Se ha desarrollado un descodificador basado en inteligencia artificial capaz de traducir la actividad cerebral en un flujo continuo de texto, en un avance que permite por primera vez leer los pensamientos de una persona de forma no invasiva.
El descodificador pudo reconstruir el habla con una precisión asombrosa mientras las personas escuchaban una historia -o incluso la imaginaban en silencio- utilizando únicamente datos de resonancia magnética funcional.
Los anteriores sistemas de descodificación del lenguaje requerían implantes quirúrgicos, y este último avance abre la perspectiva de nuevas formas de restablecer el habla en pacientes con dificultades para comunicarse a causa de un ictus o una enfermedad neuronal motora.
Una resonancia en tiempo real, el gran reto
El logro supera una limitación fundamental de la IRMf, y es que, aunque la técnica puede cartografiar la actividad cerebral en un lugar concreto con una resolución increíblemente alta, existe un desfase temporal inherente que hace imposible el seguimiento de la actividad en tiempo real.
Este desfase se debe a que los escáneres de IRMf miden la respuesta del flujo sanguíneo a la actividad cerebral, que alcanza su punto máximo y vuelve a la línea de base en unos 10 segundos, lo que significa que ni siquiera el escáner más potente puede mejorarlo.

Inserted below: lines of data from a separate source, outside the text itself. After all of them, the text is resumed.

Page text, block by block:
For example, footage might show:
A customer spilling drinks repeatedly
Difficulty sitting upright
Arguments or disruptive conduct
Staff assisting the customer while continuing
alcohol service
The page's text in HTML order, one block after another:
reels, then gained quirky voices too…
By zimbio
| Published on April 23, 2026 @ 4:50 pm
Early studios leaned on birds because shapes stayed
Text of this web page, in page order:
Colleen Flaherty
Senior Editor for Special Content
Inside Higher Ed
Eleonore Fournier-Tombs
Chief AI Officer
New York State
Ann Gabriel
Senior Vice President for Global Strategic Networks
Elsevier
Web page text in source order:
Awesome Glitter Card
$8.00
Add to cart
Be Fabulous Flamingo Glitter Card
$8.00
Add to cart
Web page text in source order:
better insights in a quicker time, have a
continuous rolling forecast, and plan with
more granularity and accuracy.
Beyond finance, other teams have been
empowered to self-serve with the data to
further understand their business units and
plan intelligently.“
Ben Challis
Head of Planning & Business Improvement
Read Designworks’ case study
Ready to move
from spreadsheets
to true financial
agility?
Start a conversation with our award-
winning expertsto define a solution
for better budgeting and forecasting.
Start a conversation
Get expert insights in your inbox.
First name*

Este duro límite ha obstaculizado la capacidad de interpretar la actividad cerebral en respuesta al habla natural, ya que ofrece un “batiburrillo de información” repartida en unos pocos segundos.

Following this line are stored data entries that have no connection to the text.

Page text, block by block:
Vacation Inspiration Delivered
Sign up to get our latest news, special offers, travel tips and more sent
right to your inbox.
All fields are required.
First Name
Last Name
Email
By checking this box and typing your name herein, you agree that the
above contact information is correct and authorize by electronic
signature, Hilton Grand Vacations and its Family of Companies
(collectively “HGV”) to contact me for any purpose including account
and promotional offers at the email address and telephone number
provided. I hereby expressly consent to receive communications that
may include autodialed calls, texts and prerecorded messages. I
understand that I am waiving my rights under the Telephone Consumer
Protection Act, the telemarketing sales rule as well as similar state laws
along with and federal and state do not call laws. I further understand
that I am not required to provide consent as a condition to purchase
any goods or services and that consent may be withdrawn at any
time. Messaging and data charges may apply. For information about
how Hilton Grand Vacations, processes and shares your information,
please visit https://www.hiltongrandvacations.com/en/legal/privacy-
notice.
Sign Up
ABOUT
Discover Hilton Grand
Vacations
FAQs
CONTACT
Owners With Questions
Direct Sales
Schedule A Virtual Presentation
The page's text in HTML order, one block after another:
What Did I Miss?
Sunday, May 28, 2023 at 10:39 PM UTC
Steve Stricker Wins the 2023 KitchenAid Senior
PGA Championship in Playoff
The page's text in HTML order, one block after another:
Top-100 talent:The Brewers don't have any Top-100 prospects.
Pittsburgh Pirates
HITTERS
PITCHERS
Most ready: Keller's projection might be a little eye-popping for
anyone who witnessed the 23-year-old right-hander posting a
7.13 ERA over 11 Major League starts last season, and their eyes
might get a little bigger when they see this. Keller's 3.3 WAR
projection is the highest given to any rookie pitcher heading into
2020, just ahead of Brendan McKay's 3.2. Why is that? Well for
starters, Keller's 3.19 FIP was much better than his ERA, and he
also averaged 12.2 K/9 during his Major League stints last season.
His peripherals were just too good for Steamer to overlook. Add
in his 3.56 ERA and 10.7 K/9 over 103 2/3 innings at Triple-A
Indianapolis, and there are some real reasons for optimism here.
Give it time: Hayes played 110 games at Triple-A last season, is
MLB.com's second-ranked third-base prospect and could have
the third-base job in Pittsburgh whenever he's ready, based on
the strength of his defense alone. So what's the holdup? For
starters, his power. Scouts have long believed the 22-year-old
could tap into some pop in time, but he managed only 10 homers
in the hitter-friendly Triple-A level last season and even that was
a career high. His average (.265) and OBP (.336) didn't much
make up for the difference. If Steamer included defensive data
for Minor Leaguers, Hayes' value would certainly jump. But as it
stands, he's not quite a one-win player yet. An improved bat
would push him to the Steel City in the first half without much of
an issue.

Sin embargo, la llegada de los grandes modelos lingüísticos -el tipo de IA que sustenta el ChatGPT de OpenAI- proporcionó una nueva vía de acceso.
Estos modelos son capaces de representar, en números, el significado semántico del habla, lo que permitió a los científicos observar qué patrones de actividad neuronal correspondían a cadenas de palabras con un significado concreto, en lugar de intentar leer la actividad palabra por palabra.

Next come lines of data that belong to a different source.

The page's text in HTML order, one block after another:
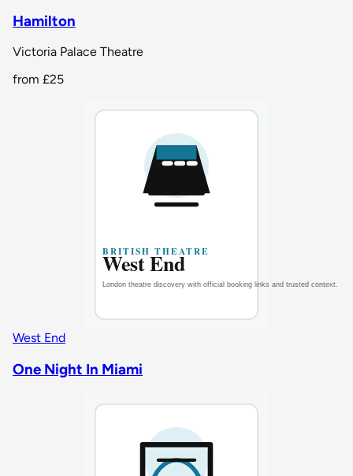
Hamilton
Victoria Palace Theatre
from £25
West End
One Night In Miami
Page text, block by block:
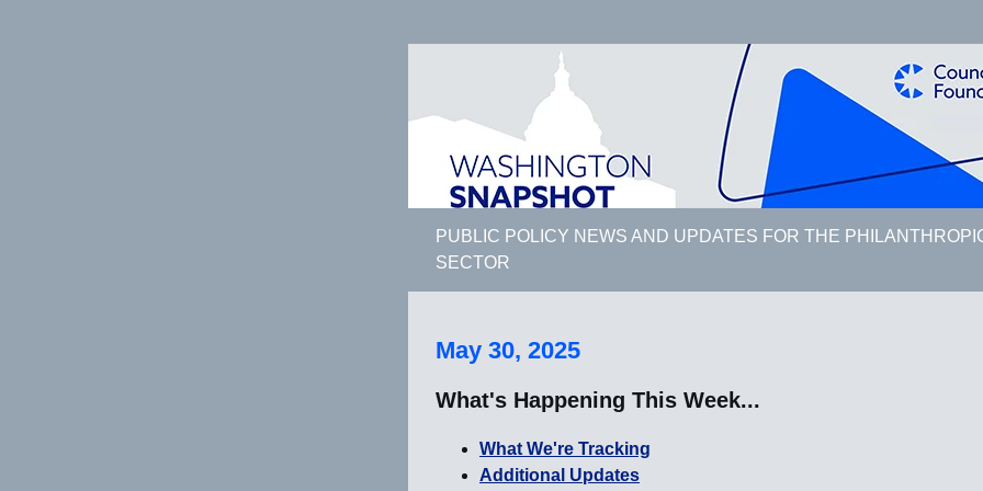
PUBLIC POLICY NEWS AND UPDATES FOR THE
SECTOR
May 30, 2025
What's Happening This Week...
What We're Tracking
Additional Updates
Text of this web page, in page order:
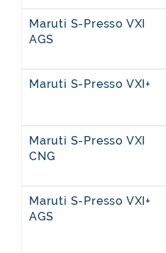
Maruti S-Presso VXI
AGS
Maruti S-Presso VXI+
Maruti S-Presso VXI
CNG
Maruti S-Presso VXI+
AGS
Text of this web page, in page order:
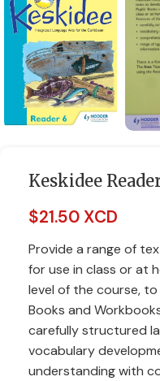
Keskidee
$21.50 XCD
Provide a range of
for use in class or at
level of the course, to
Books and
carefully structured
vocabulary
understanding with

El proceso de aprendizaje fue intensivo: tres voluntarios tuvieron que permanecer tumbados en un escáner durante 16 horas cada uno, escuchando podcasts.
El descodificador se entrenó para relacionar la actividad cerebral con el significado utilizando un gran modelo lingüístico, el GPT-1, precursor del ChatGPT.
Representa ideas, no palabras exactas
Posteriormente, se escaneó a los mismos participantes escuchando una nueva historia o imaginando que contaban una historia y se utilizó el descodificador para generar texto a partir únicamente de la actividad cerebral.
Aproximadamente la mitad de las veces, el texto coincidía exactamente, y a veces con precisión, con el significado de las palabras originales.
“Nuestro sistema funciona a nivel de ideas, de semántica, de significado”, explica Huth. “Por eso lo que obtenemos no son las palabras exactas, sino lo esencial”.
Por ejemplo, cuando a un participante se le reprodujeron las palabras “Todavía no tengo el carné de conducir”, el descodificador las tradujo como “Todavía no ha empezado a aprender a conducir”.
El equipo espera ahora evaluar si la técnica podría aplicarse a otros sistemas de imagen cerebral más portátiles, como la espectroscopia funcional del infrarrojo cercano (fNIRS).